Exercise description =>
Should the word "difference" occur in a line of the records, copy that line.
##### Records shown
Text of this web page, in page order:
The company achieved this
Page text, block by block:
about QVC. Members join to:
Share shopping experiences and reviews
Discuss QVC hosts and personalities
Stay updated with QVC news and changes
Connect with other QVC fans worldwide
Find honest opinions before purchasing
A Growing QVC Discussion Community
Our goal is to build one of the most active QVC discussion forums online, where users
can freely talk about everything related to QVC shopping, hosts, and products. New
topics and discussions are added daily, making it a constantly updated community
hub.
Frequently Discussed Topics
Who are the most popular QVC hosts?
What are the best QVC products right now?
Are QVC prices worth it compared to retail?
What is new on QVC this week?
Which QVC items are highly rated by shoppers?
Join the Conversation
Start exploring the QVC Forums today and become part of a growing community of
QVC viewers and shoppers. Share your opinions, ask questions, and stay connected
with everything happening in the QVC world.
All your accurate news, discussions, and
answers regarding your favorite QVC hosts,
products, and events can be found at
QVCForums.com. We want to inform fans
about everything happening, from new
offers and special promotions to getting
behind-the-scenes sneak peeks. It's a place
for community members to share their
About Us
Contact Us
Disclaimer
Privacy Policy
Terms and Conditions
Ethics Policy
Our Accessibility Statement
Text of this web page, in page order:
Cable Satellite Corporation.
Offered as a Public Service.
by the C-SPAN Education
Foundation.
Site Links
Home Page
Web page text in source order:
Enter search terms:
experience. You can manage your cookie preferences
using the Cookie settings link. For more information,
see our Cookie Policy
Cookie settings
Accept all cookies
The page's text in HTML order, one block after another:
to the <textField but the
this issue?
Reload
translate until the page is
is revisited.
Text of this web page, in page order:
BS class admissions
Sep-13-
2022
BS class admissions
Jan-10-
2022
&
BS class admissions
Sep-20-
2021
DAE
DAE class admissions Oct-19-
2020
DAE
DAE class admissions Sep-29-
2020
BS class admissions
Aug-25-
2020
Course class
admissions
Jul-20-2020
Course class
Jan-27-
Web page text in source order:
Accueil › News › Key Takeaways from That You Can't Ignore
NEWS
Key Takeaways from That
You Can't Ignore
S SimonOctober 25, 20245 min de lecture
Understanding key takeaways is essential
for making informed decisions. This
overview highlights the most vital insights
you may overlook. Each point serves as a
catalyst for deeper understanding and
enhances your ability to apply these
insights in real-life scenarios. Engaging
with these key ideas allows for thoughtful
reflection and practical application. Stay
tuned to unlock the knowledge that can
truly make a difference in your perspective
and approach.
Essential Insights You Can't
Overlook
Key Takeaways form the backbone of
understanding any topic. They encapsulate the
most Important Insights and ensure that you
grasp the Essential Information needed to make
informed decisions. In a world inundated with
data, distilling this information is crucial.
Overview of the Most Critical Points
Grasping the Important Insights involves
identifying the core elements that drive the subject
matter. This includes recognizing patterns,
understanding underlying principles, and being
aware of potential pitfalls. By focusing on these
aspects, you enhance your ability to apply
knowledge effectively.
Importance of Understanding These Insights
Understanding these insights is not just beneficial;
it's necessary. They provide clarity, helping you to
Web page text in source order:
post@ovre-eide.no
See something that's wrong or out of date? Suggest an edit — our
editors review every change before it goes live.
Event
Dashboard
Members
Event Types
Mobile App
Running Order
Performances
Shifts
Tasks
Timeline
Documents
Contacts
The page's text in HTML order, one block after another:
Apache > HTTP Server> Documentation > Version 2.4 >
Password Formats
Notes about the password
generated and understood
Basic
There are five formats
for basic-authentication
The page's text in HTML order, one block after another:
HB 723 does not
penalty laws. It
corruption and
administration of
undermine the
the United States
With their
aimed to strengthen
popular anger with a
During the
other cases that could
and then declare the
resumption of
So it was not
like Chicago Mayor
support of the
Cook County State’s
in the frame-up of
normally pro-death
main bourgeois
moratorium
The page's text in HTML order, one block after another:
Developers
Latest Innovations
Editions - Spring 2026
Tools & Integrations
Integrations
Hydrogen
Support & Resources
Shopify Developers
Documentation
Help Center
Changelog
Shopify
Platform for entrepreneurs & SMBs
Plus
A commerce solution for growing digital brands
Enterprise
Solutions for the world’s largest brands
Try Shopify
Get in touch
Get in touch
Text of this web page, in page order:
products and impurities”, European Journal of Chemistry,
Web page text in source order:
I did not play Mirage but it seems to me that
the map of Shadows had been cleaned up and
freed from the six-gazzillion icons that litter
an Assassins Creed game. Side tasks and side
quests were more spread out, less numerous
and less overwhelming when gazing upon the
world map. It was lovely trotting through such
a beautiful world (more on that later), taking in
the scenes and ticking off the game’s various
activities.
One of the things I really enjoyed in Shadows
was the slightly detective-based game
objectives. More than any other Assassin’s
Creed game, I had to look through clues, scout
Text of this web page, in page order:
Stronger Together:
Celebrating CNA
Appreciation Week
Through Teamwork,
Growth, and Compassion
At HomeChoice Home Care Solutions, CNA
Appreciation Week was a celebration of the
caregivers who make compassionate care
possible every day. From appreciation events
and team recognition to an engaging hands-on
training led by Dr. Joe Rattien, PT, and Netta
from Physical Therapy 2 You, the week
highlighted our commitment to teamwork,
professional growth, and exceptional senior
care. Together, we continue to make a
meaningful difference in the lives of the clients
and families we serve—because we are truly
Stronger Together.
##########
Solution to this problem =>
truly make a difference in your perspective
meaningful difference in the lives of the clients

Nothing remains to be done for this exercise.